"panic: sync: negative WaitGroup counter" in PartitionProcessor.VisitValues #433

akshatraika-moment · 2023-09-19T17:07:38Z

Hi, seeing a panic loop in https://github.com/lovoo/goka/blob/master/partition_processor.go#L685 and I am using version 1.1.7

Here is the stack trace:

/go/pkg/mod/golang.org/x/sync@v0.1.0/errgroup/errgroup.go:72 +0xa5
created by golang.org/x/sync/errgroup.(*Group).Go
/go/pkg/mod/golang.org/x/sync@v0.1.0/errgroup/errgroup.go:75 +0x64
golang.org/x/sync/errgroup.(*Group).Go.func1()
/go/pkg/mod/github.com/lovoo/goka@v1.1.7/multierr/errgroup.go:48 +0x52
github.com/lovoo/goka/multierr.(*ErrGroup).Go.func1()
/go/pkg/mod/github.com/lovoo/goka@v1.1.7/processor.go:934 +0x39
github.com/lovoo/goka.(*Processor).VisitAllWithStats.func1()
/go/pkg/mod/github.com/lovoo/goka@v1.1.7/partition_processor.go:716 +0x69a
github.com/lovoo/goka.(*PartitionProcessor).VisitValues(0xc000a20500, {0x1607528, 0xc0178d4c40}, {0x1270c8a, 0x8}, {0x1124020?, 0xc00062d560}, 0xc0188d0550)
/go/pkg/mod/github.com/lovoo/goka@v1.1.7/partition_processor.go:701
github.com/lovoo/goka.(*PartitionProcessor).VisitValues.func1(...)
/usr/local/go/src/sync/waitgroup.go:108
sync.(*WaitGroup).Done(...)
/usr/local/go/src/sync/waitgroup.go:83 +0xda
sync.(*WaitGroup).Add(0xc018024e48?, 0xc018024d7c?)
goroutine 1087 [running]:
panic: sync: negative WaitGroup counter

There is possibly a race condition in the VisitValues function. Can someone please take a look?

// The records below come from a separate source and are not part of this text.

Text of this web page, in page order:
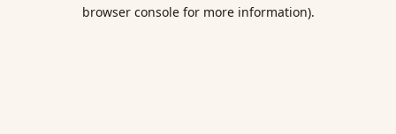
browser console for more information).
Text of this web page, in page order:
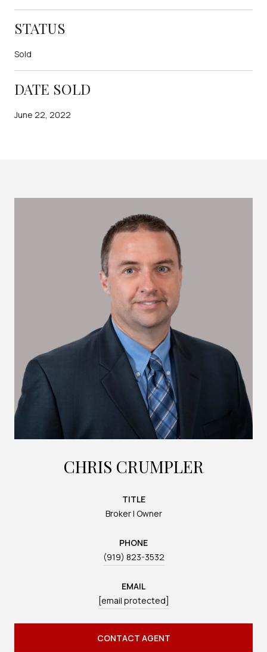
STATUS
Sold
DATE SOLD
June 22, 2022
CHRIS CRUMPLER
TITLE
Broker | Owner
PHONE
(919) 823-3532
EMAIL
[email protected]
CONTACT AGENT
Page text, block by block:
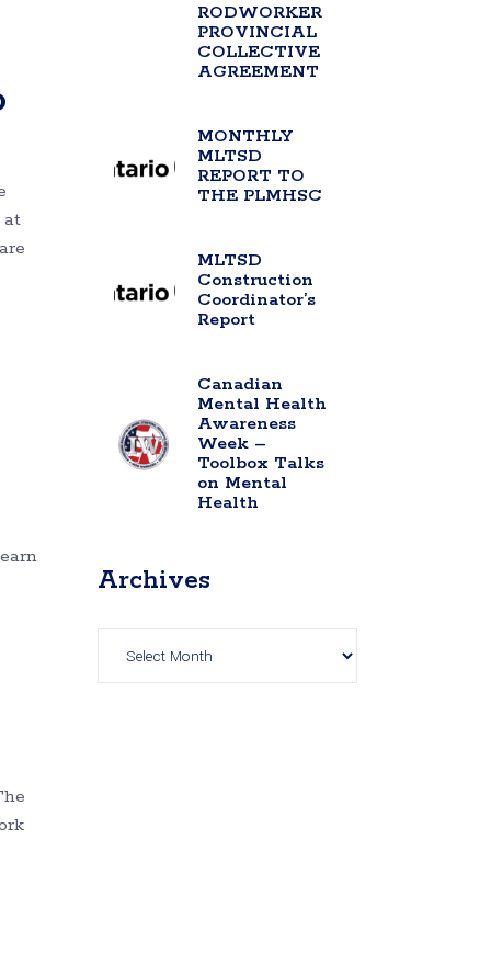
at
RODWORKER
PROVINCIAL
COLLECTIVE
AGREEMENT
MONTHLY
MLTSD
REPORT TO
THE PLMHSC
MLTSD
Construction
Coordinator’s
Report
Canadian
Mental Health
Awareness
Week –
Toolbox Talks
on Mental
Health
Archives

Happy to provide more information if needed but this seems to be independent of my implementation.

The text was updated successfully, but these errors were encountered:

mikemoment · 2023-09-19T17:12:44Z

Can someone please take a look at this issue? It caused a failure in our production env. Thanks!

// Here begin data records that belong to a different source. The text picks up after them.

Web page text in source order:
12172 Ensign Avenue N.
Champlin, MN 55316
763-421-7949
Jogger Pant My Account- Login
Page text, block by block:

asoliman20 · 2023-09-20T02:01:41Z

+1

I'm also having this issue!

frairon · 2023-09-20T07:54:02Z

Could you provide some information how you use the visit functionality? Like how is it initialized, what's done inside the visit function and so on?

akshatraika-moment · 2023-09-21T18:23:10Z

Hi @frairon , thanks for the quick response. For sure, here is how we have initialized and used it:
main =>

func main_runner() error {
	if err := config.Init(); err != nil {
		if errors.Is(err, flag.ErrHelp) {
			return nil
		}

		return fmt.Errorf("loading configuration: %w", err)
	}

	ctx := context.Background()
	ctx, stop := signal.NotifyContext(ctx, syscall.SIGINT, syscall.SIGTERM)
	defer stop()

	if err := database.Init(ctx); err != nil {
		return fmt.Errorf("setting up database: %w", err)
	}

	if err := app.Init(ctx, g); err != nil {
		return fmt.Errorf("in application: %w", err)
	}

	return g.Wait()
}

app.New() =>

// New creates a new instance of the stream processing application.
func New(brokers []string, opts ...Option) (*App, error) {
	// Default options
	opt := &options{
		groupName:        "servicename",
		inputTopic:       "topicname",
		logger:           zap.NewNop(),
		processCallback:  DefaultProcessCallback,
		snapshotInterval: 10 * time.Second,
	}

	// Update defaults
	opt.apply(opts...)

	app := &App{
		logger:           opt.logger,
		snapshotInterval: opt.snapshotInterval,
	}

	// Define the group graph
	graph := goka.DefineGroup(
		opt.groupName,
		goka.Input(opt.inputTopic, orderbook.DeltaCodec{}, process),
		goka.Visitor("snapshot", app.snapshot),
		goka.Persist(orderbook.Codec{}),
	)

	// Create processor
	proc, err := goka.NewProcessor(brokers, graph, opt.processorOptions...)
	if err != nil {
		return nil, err
	}

	app.processor = proc
	return app, nil
}

app.Run() =>

func (app *App) Run(ctx context.Context, db database.Interface) error {
	if err := app.setupMetrics(); err != nil {
		return fmt.Errorf("setting up metrics: %w", err)
	}

	g, ctx := errgroup.WithContext(ctx)
	sw := database.NewSafeAsyncBatchSnapshotWriter(db, 1000)
	g.Go(func() error {
		return sw.Run(ctx)
	})

	g.Go(func() error {
		return app.processor.Run(ctx)
	})

	// Snapshotter thread.
	g.Go(func() error {
		app.logger.Info("snapshotter started")
		defer app.logger.Info("snapshotter stopped")

		for {
			select {
			case <-ctx.Done():
				return nil
			default:
			}

			// Trigger the visitor callback, which writes a snapshot to the db
			visited, err := app.processor.VisitAllWithStats(ctx, "snapshot", sw)
			if err != nil {
				app.logger.Error("error while snapshotting", zap.Error(err))
			}

			// Flush the async snapshot writer between rounds of snapshotting.
			if err := sw.Flush(context.TODO()); err != nil {
				app.logger.Error("error flushing snapshot", zap.Error(err))
			}

			app.logger.Info("visit complete", zap.Int64("num_visited", visited))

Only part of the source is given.